Department of Endocrinology and Cardiovascular Disease Prevention, Assistance Publique-Hôpitaux de Paris, La Pitié-Salpêtrière Hospital, Sorbonne University, Paris, France.
Department of Nutrition, Maladies Métaboliques et Endocrinologie, Hôpital Conception, Marseille, France.
Curr Atheroscler Rep. 2020 Aug 27;22(11):63. doi: 10.1007/s11883-020-00885-1.
Familial chylomicronemia syndrome (FCS) is a rare recessive genetic disorder often underdiagnosed with potentially severe clinical consequences. In this review, we describe the clinical and biological characteristics of the disease together with its main complication, i.e., acute pancreatitis. We focused the paper on new diagnostic tools, progress in understanding the role of two key proteins (apolipoprotein CIII (apo CIII) and angiopoietin-like3 (ANGPTL-3)), and new therapeutic options.
Recently, a new diagnostic tool has been proposed by European experts to help identify these patients. This tool with two recently identified parameters (low LDL and low body mass index) can help identify patients who should be genetically tested or who may have the disease when genetic testing is not available. FCS is caused by homozygous or compound heterozygous mutations of lipoprotein lipase, apolipoprotein C-II, apolipoprotein A-V, glycosylphosphatidylinositol anchored high-density lipoprotein-binding protein 1, and lipase maturation factor. Two proteins have been identified as important player in the metabolism of triglyceride-rich lipoprotein and its regulation. These two proteins are therapeutic target. Antisense oligonucleotide targeting apo CIII has been shown to significantly decrease triglyceride levels even in FCS and is the first available treatment for these patients. Further development might identify new compounds with reduced risk to develop severe thrombocytopenia. ANGPTL-3 inhibitors have not yet been tested in FCS patients but exert significant hypotriglyceridemic effect in the more frequent and less severe polygenic forms. Beyond these two new targets, microsomal triglyceride transfer protein (MTTP) inhibitors could also be part of the armamentarium, if on-going trials confirm their efficacy. New clinical tools and simple criteria can help select patients with possible FCS and identify patients who should have a genetic testing. Identifying patients with FCS is a major issue since these patients have a high risk to suffer severe episodes of acute pancreatitis and may now benefit from new therapeutic options including antisense oligonucleotide targeting apo CIII.

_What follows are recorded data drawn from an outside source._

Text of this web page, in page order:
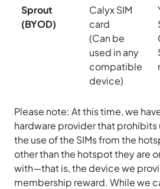
Sprout
(BYOD)
Calyx SIM
card
(Can be
used in any
compatible
device)
Please note: At this time, we
hardware provider that prohibits
the use of the SIMs from the
other than the hotspot they are
with—that is, the device we
membership reward. While we
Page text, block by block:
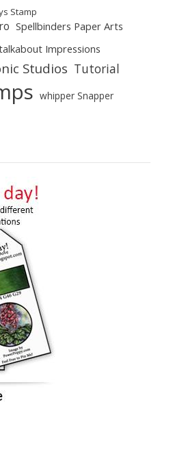
Stamp
Spellbinders Paper Arts
Impressions
Studios Tutorial
whipper Snapper
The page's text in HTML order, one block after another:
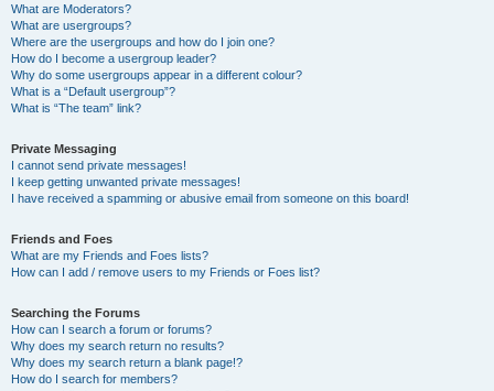
What are Moderators?
What are usergroups?
Where are the usergroups and how do I join one?
How do I become a usergroup leader?
Why do some usergroups appear in a different colour?
What is a “Default usergroup”?
What is “The team” link?
Private Messaging
I cannot send private messages!
I keep getting unwanted private messages!
I have received a spamming or abusive email from someone on this board!
Friends and Foes
What are my Friends and Foes lists?
How can I add / remove users to my Friends or Foes list?
Searching the Forums
How can I search a forum or forums?
Why does my search return no results?
Why does my search return a blank page!?
How do I search for members?
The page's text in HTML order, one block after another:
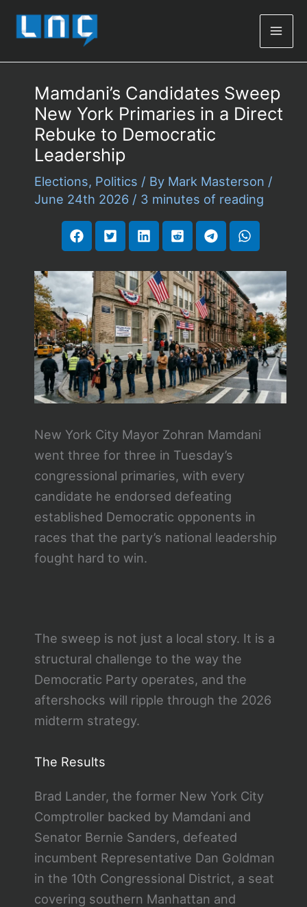
Mamdani’s Candidates Sweep
New York Primaries in a Direct
Rebuke to Democratic
Leadership
Elections, Politics / By Mark Masterson /
June 24th 2026 / 3 minutes of reading
New York City Mayor Zohran Mamdani
went three for three in Tuesday’s
congressional primaries, with every
candidate he endorsed defeating
established Democratic opponents in
races that the party’s national leadership
fought hard to win.
The sweep is not just a local story. It is a
structural challenge to the way the
Democratic Party operates, and the
aftershocks will ripple through the 2026
midterm strategy.
The Results
Brad Lander, the former New York City
Comptroller backed by Mamdani and
Senator Bernie Sanders, defeated
incumbent Representative Dan Goldman
in the 10th Congressional District, a seat
covering southern Manhattan and

家族性乳糜微粒血症综合征(FCS)是一种罕见的常染色体隐性遗传性疾病,临床诊断率较低,可能导致严重的后果。本综述描述了该疾病的临床和生物学特征及其主要并发症,即急性胰腺炎。本文重点介绍了新的诊断工具、对两种关键蛋白(载脂蛋白 CIII(apo CIII)和血管生成素样蛋白 3(ANGPTL-3))作用的深入理解以及新的治疗选择。

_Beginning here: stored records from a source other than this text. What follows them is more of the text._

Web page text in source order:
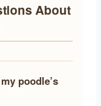
About
poodle’s
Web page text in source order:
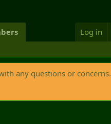
Log in
any questions or concerns.
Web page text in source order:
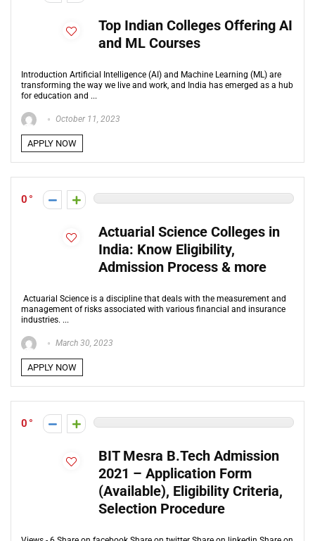
Top Indian Colleges Offering AI
and ML Courses
Introduction Artificial Intelligence (AI) and Machine Learning (ML) are
transforming the way we live and work, and India has emerged as a hub
for education and ...
October 11, 2023
APPLY NOW
0
Actuarial Science Colleges in
India: Know Eligibility,
Admission Process & more
Actuarial Science is a discipline that deals with the measurement and
management of risks associated with various financial and insurance
industries. ...
March 30, 2023
APPLY NOW
0
BIT Mesra B.Tech Admission
2021 – Application Form
(Available), Eligibility Criteria,
Selection Procedure
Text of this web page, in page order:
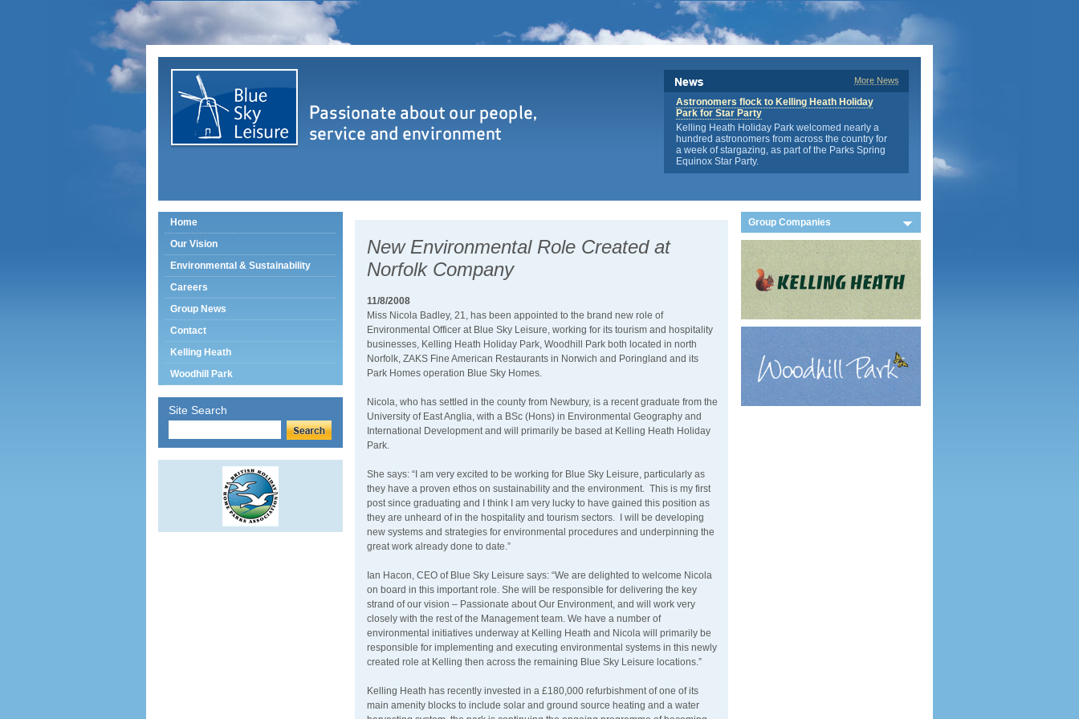
More News
Astronomers flock to Kelling Heath Holiday
Park for Star Party
Kelling Heath Holiday Park welcomed nearly a
hundred astronomers from across the country for
a week of stargazing, as part of the Parks Spring
Equinox Star Party.
Home
Our Vision
Environmental & Sustainability
Careers
Group News
Contact
Kelling Heath
Woodhill Park
Site Search
New Environmental Role Created at
Norfolk Company
11/8/2008
Miss Nicola Badley, 21, has been appointed to the brand new role of
Environmental Officer at Blue Sky Leisure, working for its tourism and hospitality
businesses, Kelling Heath Holiday Park, Woodhill Park both located in north
Norfolk, ZAKS Fine American Restaurants in Norwich and Poringland and its
Park Homes operation Blue Sky Homes.
Nicola, who has settled in the county from Newbury, is a recent graduate from the
University of East Anglia, with a BSc (Hons) in Environmental Geography and
International Development and will primarily be based at Kelling Heath Holiday
Park.
She says: “I am very excited to be working for Blue Sky Leisure, particularly as
they have a proven ethos on sustainability and the environment. This is my first
post since graduating and I think I am very lucky to have gained this position as
they are unheard of in the hospitality and tourism sectors. I will be developing
new systems and strategies for environmental procedures and underpinning the
great work already done to date.”
Ian Hacon, CEO of Blue Sky Leisure says: “We are delighted to welcome Nicola
on board in this important role. She will be responsible for delivering the key
strand of our vision – Passionate about Our Environment, and will work very
closely with the rest of the Management team. We have a number of
environmental initiatives underway at Kelling Heath and Nicola will primarily be
responsible for implementing and executing environmental systems in this newly
created role at Kelling then across the remaining Blue Sky Leisure locations.”
Kelling Heath has recently invested in a £180,000 refurbishment of one of its
main amenity blocks to include solar and ground source heating and a water
Group Companies

最近,欧洲专家提出了一种新的诊断工具,以帮助识别这些患者。该工具使用两个最近确定的参数(低 LDL 和低体重指数)可以帮助识别应进行基因检测的患者,或在无法进行基因检测时,识别可能患有该疾病的患者。FCS 是由脂蛋白脂肪酶、载脂蛋白 C-II、载脂蛋白 A-V、糖基磷脂酰肌醇锚定高密度脂蛋白结合蛋白 1 和脂肪酶成熟因子的纯合子或复合杂合突变引起的。两种蛋白被确定为甘油三酯-rich 脂蛋白代谢及其调节的重要调控因子。这两种蛋白是治疗靶点。靶向 apo CIII 的反义寡核苷酸已被证明可显著降低甘油三酯水平,即使在 FCS 中也是如此,是这些患者的第一种可用治疗方法。进一步的开发可能会发现新的化合物,降低发生严重血小板减少症的风险。ANGPTL-3 抑制剂尚未在 FCS 患者中进行测试,但在更常见且不太严重的多基因形式中可显著降低甘油三酯水平。除了这两个新靶点之外,微粒体甘油三酯转移蛋白(MTTP)抑制剂也可能成为治疗手段之一,如果正在进行的试验证实其疗效。新的临床工具和简单的标准可以帮助选择可能患有 FCS 的患者,并识别应进行基因检测的患者。识别 FCS 患者是一个主要问题,因为这些患者有发生严重急性胰腺炎的高风险,现在可能受益于新的治疗选择,包括靶向 apo CIII 的反义寡核苷酸。